Understanding these misconceptions can help you make informed decisions about your healthcare preferences. Taking the time to complete an Advanced Health Care Directive is a proactive step towards ensuring your wishes are honored.

Documents used along the form

The California Advanced Health Care Directive form is a crucial document that allows individuals to express their healthcare preferences and designate an agent to make medical decisions on their behalf. When preparing for future healthcare needs, there are several other important forms and documents that can complement this directive. Below is a list of these documents, each serving a unique purpose.
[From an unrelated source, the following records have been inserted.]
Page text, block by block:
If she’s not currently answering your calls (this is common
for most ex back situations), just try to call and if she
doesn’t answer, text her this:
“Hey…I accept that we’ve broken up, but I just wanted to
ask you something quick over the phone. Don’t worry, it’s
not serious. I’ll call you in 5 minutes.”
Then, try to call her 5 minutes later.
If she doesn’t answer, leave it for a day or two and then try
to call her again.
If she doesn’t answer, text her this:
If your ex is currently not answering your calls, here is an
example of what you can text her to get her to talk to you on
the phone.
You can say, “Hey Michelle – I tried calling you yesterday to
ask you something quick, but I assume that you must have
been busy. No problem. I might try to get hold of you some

  • Durable Power of Attorney for Health Care: This document allows you to appoint someone to make healthcare decisions for you if you become unable to do so. It is often used alongside the Advanced Health Care Directive.
  • Living Will: A living will specifies your wishes regarding medical treatment in situations where you are terminally ill or permanently unconscious. It focuses on the types of medical interventions you do or do not want.
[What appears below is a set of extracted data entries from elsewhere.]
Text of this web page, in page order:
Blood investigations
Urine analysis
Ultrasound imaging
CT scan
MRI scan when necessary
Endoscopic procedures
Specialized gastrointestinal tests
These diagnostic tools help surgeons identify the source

  • Do Not Resuscitate (DNR) Order: This order instructs medical personnel not to perform CPR if your heart stops beating. It is typically used in emergency situations and should be discussed with your healthcare provider.
  • POLST (Physician Orders for Life-Sustaining Treatment): This is a medical order that outlines your preferences for life-sustaining treatments. Unlike a living will, it is actionable and must be signed by a physician.
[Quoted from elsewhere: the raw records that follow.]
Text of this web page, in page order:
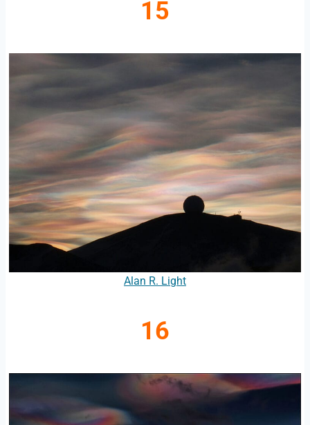
15
Alan R. Light
16
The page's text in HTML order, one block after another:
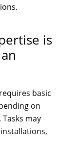
is
basic
on
may
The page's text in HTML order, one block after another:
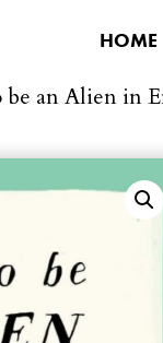
HOME
an Alien in
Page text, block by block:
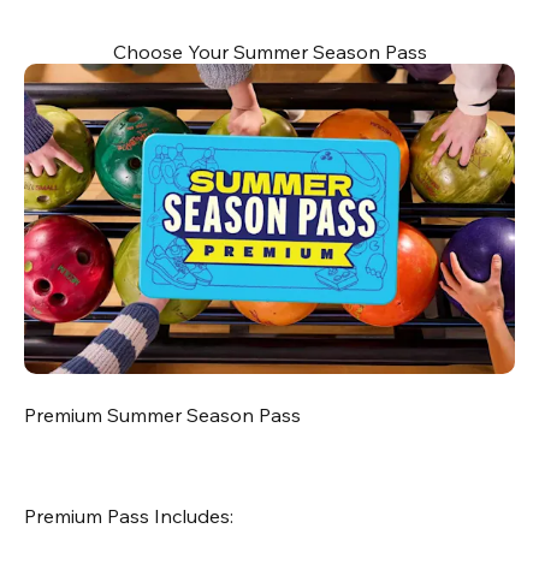
Choose Your Summer Season Pass
Premium Summer Season Pass
Premium Pass Includes:
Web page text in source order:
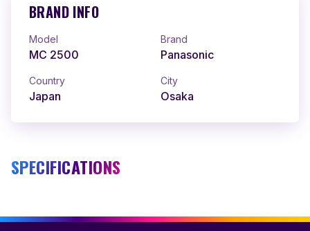
BRAND INFO
Model
MC 2500
Brand
Panasonic
Country
Japan
City
Osaka
SPECIFICATIONS
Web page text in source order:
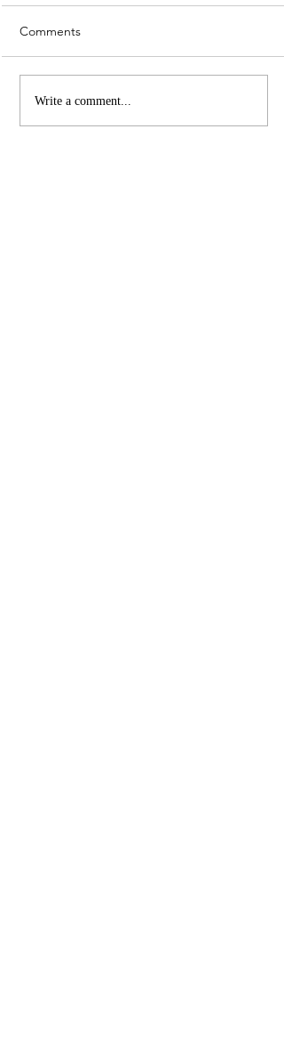
Whiskey Sour Recipe
Comments
Write a comment...

  • Organ Donation Registration: This document allows you to express your wish to donate your organs after death. It can be included in your Advanced Health Care Directive or registered separately.
  • Health Care Proxy: Similar to a Durable Power of Attorney, a health care proxy designates someone to make medical decisions for you when you are unable to communicate your wishes.
  • Beneficiary Designations: This document specifies who will receive your assets after your death. While not directly related to healthcare, it is essential for overall estate planning.
  • California Operating Agreement: This essential document outlines the management structure and operational procedures of a limited liability company (LLC) in California. To ensure compliance, you can fill out the form available at califroniatemplates.com/.
  • Estate Plan: An estate plan includes various documents, such as wills and trusts, that outline how your assets will be managed and distributed. It complements your healthcare directives by ensuring your financial wishes are also addressed.

Understanding these documents can empower you to make informed decisions about your healthcare and estate planning. It is advisable to consult with a legal professional to ensure that all documents align with your wishes and comply with state laws.